Given the absence of WARF legal protections, faculty dependence on Foxconn’s goodwill, and the ambiguous process of negotiating intellectual property, the Foxconn institute needs stronger protections to avoid this trend. Without them, Nelson predicts, the slide towards corporate interests will accelerate.
“I would regard this as a highly aggressive contract,” he said.
Consider a faculty member who becomes reliant on Foxconn for lab funding: Where would that leave graduate students, who subsist on minimal stipends, dependent on professors for research opportunities, lab placement, and letters of recommendation?
Apoorv Saraogee is a PhD student in chemical and biological engineering. His adviser—and sole funding source—is in the engineering school. Saraogee fears a scenario where his adviser becomes answerable to Foxconn.
“There’s this power dynamic,” he said, “and because of this I may be forced [into] a project I may not want to get involved with.”
The concern is more than academic. Saraogee and some of his peers say Foxconn’s reputation drives their opposition to the institute. They mentioned the corporation’s inevitable association with Scott Walker, their poor environmental record, and especially the suicides.
In 2010, at least 14 workers jumped to their deaths at Chinese Foxconn factories due to inhumane conditions—and the company responded by putting up nets. The international outcry was loud but brief, and these plants still produce many of the world’s iPhones. Chinese Foxconn factory workers have gone in strike several times since, as recently as December 2018. A recent report from China Labor Watch detailed ongoing exploitative practices.
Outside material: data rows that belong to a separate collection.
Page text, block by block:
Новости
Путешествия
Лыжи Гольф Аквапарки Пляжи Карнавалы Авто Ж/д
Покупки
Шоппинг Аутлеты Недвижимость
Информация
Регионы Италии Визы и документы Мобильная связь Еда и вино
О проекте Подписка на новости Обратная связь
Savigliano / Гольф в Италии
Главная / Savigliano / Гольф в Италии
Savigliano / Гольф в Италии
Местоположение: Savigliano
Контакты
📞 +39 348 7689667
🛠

Hridindu Roychowdhury, a graduate student in biochemistry, doesn’t like the idea of helping a company responsible for labor abuses. “But you can’t just quit a lab,” he says. “This is your life.”
Roychowdhury called engineering “a more corporate field,” where students may be less inclined to join political protests or labor movements. Indeed, Saraogee, the chemical and bioengineering student, said the intellectual-property concerns first grabbed his attention. Only then did he consider the political and ethical questions. “There’s a lot of work to be done to engage engineering students,” he said.
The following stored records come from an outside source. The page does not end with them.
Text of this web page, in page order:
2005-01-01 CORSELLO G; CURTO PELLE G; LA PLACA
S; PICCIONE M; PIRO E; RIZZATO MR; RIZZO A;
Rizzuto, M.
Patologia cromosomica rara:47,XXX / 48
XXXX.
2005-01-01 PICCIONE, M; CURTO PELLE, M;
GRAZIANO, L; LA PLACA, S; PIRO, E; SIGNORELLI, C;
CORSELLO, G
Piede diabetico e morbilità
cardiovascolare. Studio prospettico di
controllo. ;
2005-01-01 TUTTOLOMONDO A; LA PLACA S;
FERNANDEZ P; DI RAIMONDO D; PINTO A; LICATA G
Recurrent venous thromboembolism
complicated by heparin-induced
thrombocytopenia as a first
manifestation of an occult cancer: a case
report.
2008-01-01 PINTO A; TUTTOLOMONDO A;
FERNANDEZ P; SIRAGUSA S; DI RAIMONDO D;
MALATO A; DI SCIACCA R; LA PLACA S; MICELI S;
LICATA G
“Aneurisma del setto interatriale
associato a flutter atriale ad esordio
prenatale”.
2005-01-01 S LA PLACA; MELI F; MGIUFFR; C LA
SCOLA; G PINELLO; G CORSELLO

Next up for the organizers are demonstrations at the February meeting of the university’s board of regents—which Walker packed with conservative hard-liners after losing reelection. They plan to protest Foxconn’s presence at future career fairs, while recruiting other students and Madison residents to the cause.
There is a grim necessity in UW-Madison’s association with Foxconn. Walker gave the corporation billions in state tax money while gleefully slashing education funding. Absent the public dollars, the university system turned to the recipient of the state funds it was due. This shift is nothing new.
“That’s a pattern that’s been going on for decades,” Nelson said, “hardly limited to Wisconsin.”
Faced with this reality, public-university administrators across the country hike tuition—driving the student debt crisis—while becoming increasingly reliant on outside funding. Public institutions become privatized as corporate logic undercuts academic obligations of serving society, maintaining expertise, and educating young people.
Roychowdhury and other graduate students say the deal betrays what’s known as the “Wisconsin Idea” :the university’s philosophy, established more than a century ago, that public education should benefit public good.
The university maintains the agreement does not violate this principle. Is that true? Or, as Owen-Smith asked, is UW-Madison being “captured by a company with a somewhat nefarious reputation?” He is not sure. “But when you have to ask the question, it’s a problem.”